Each entry should appear in the answer exactly as written.

**Available data**
---
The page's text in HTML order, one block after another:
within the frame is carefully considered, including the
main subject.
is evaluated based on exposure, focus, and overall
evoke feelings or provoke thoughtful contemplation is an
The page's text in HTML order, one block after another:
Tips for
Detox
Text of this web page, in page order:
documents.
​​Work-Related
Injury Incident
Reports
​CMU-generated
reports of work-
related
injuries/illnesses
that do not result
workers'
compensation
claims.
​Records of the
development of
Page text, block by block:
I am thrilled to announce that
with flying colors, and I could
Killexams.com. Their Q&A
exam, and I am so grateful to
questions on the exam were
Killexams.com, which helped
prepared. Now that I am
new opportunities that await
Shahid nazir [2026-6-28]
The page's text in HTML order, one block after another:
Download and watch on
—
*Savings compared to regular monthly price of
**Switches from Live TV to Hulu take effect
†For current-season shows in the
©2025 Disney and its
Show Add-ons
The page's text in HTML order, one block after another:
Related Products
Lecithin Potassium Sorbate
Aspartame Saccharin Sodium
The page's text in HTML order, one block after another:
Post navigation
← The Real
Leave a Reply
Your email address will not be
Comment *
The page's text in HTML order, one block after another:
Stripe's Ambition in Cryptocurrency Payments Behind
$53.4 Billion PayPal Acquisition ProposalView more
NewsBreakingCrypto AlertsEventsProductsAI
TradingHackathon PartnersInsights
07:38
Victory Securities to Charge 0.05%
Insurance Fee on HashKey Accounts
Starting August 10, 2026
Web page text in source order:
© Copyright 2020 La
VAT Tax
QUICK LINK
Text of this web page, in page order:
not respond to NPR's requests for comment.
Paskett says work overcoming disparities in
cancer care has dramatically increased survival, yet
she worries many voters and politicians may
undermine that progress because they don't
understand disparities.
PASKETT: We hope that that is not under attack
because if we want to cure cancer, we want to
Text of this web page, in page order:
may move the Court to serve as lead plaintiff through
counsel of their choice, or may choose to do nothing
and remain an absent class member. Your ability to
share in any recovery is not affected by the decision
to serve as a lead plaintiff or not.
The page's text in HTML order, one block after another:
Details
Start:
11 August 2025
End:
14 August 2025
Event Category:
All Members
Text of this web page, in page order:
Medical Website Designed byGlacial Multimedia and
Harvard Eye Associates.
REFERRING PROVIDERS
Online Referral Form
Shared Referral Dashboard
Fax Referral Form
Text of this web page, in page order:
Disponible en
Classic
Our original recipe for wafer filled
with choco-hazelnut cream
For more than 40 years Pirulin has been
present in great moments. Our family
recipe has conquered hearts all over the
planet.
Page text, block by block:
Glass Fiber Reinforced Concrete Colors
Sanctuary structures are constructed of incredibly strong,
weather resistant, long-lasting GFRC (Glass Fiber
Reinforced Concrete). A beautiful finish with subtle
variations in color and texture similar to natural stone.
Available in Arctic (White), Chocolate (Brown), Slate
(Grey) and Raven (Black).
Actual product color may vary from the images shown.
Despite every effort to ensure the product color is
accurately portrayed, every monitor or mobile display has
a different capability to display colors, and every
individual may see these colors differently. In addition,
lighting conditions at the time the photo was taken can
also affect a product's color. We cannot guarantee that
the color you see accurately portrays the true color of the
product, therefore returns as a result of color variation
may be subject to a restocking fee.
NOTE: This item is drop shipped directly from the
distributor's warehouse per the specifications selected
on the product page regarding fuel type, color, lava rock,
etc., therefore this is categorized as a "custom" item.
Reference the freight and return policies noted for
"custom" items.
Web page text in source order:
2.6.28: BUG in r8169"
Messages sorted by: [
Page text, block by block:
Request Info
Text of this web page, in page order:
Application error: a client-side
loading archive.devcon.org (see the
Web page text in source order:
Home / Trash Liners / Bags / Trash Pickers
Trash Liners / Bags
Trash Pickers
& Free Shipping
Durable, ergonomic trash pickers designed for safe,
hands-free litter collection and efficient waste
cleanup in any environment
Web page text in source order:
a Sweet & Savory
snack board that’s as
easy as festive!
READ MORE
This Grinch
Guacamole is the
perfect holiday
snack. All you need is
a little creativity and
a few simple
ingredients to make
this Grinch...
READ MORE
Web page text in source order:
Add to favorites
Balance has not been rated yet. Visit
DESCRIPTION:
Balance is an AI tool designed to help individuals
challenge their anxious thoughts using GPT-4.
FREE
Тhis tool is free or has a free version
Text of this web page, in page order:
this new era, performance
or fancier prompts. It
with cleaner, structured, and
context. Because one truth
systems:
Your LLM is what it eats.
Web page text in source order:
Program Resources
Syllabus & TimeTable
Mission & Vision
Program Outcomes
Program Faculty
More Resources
---
**Problem solution**
The page's text in HTML order, one block after another:
within the frame is carefully considered, including the
main subject.
is evaluated based on exposure, focus, and overall
evoke feelings or provoke thoughtful contemplation is an
The page's text in HTML order, one block after another:
Tips for
Detox
Text of this web page, in page order:
documents.
​​Work-Related
Injury Incident
Reports
​CMU-generated
reports of work-
related
injuries/illnesses
that do not result
workers'
compensation
claims.
​Records of the
development of
Page text, block by block:
I am thrilled to announce that
with flying colors, and I could
Killexams.com. Their Q&A
exam, and I am so grateful to
questions on the exam were
Killexams.com, which helped
prepared. Now that I am
new opportunities that await
Shahid nazir [2026-6-28]
The page's text in HTML order, one block after another:
Download and watch on
—
*Savings compared to regular monthly price of
**Switches from Live TV to Hulu take effect
†For current-season shows in the
©2025 Disney and its
Show Add-ons
The page's text in HTML order, one block after another:
Related Products
Lecithin Potassium Sorbate
Aspartame Saccharin Sodium
The page's text in HTML order, one block after another:
Post navigation
← The Real
Leave a Reply
Your email address will not be
Comment *
The page's text in HTML order, one block after another:
Stripe's Ambition in Cryptocurrency Payments Behind
$53.4 Billion PayPal Acquisition ProposalView more
NewsBreakingCrypto AlertsEventsProductsAI
TradingHackathon PartnersInsights
07:38
Victory Securities to Charge 0.05%
Insurance Fee on HashKey Accounts
Starting August 10, 2026
Web page text in source order:
© Copyright 2020 La
VAT Tax
QUICK LINK
Text of this web page, in page order:
not respond to NPR's requests for comment.
Paskett says work overcoming disparities in
cancer care has dramatically increased survival, yet
she worries many voters and politicians may
undermine that progress because they don't
understand disparities.
PASKETT: We hope that that is not under attack
because if we want to cure cancer, we want to
Text of this web page, in page order:
may move the Court to serve as lead plaintiff through
counsel of their choice, or may choose to do nothing
and remain an absent class member. Your ability to
share in any recovery is not affected by the decision
to serve as a lead plaintiff or not.
The page's text in HTML order, one block after another:
Details
Start:
11 August 2025
End:
14 August 2025
Event Category:
All Members
Text of this web page, in page order:
Medical Website Designed byGlacial Multimedia and
Harvard Eye Associates.
REFERRING PROVIDERS
Online Referral Form
Shared Referral Dashboard
Fax Referral Form
Text of this web page, in page order:
Disponible en
Classic
Our original recipe for wafer filled
with choco-hazelnut cream
For more than 40 years Pirulin has been
present in great moments. Our family
recipe has conquered hearts all over the
planet.
Page text, block by block:
Glass Fiber Reinforced Concrete Colors
Sanctuary structures are constructed of incredibly strong,
weather resistant, long-lasting GFRC (Glass Fiber
Reinforced Concrete). A beautiful finish with subtle
variations in color and texture similar to natural stone.
Available in Arctic (White), Chocolate (Brown), Slate
(Grey) and Raven (Black).
Actual product color may vary from the images shown.
Despite every effort to ensure the product color is
accurately portrayed, every monitor or mobile display has
a different capability to display colors, and every
individual may see these colors differently. In addition,
lighting conditions at the time the photo was taken can
also affect a product's color. We cannot guarantee that
the color you see accurately portrays the true color of the
product, therefore returns as a result of color variation
may be subject to a restocking fee.
NOTE: This item is drop shipped directly from the
distributor's warehouse per the specifications selected
on the product page regarding fuel type, color, lava rock,
etc., therefore this is categorized as a "custom" item.
Reference the freight and return policies noted for
"custom" items.
Web page text in source order:
2.6.28: BUG in r8169"
Messages sorted by: [
Page text, block by block:
Request Info
Text of this web page, in page order:
Application error: a client-side
loading archive.devcon.org (see the
Web page text in source order:
Home / Trash Liners / Bags / Trash Pickers
Trash Liners / Bags
Trash Pickers
& Free Shipping
Durable, ergonomic trash pickers designed for safe,
hands-free litter collection and efficient waste
cleanup in any environment
Web page text in source order:
a Sweet & Savory
snack board that’s as
easy as festive!
READ MORE
This Grinch
Guacamole is the
perfect holiday
snack. All you need is
a little creativity and
a few simple
ingredients to make
this Grinch...
READ MORE
Web page text in source order:
Add to favorites
Balance has not been rated yet. Visit
DESCRIPTION:
Balance is an AI tool designed to help individuals
challenge their anxious thoughts using GPT-4.
FREE
Тhis tool is free or has a free version
Text of this web page, in page order:
this new era, performance
or fancier prompts. It
with cleaner, structured, and
context. Because one truth
systems:
Your LLM is what it eats.
Web page text in source order:
Program Resources
Syllabus & TimeTable
Mission & Vision
Program Outcomes
Program Faculty
More Resources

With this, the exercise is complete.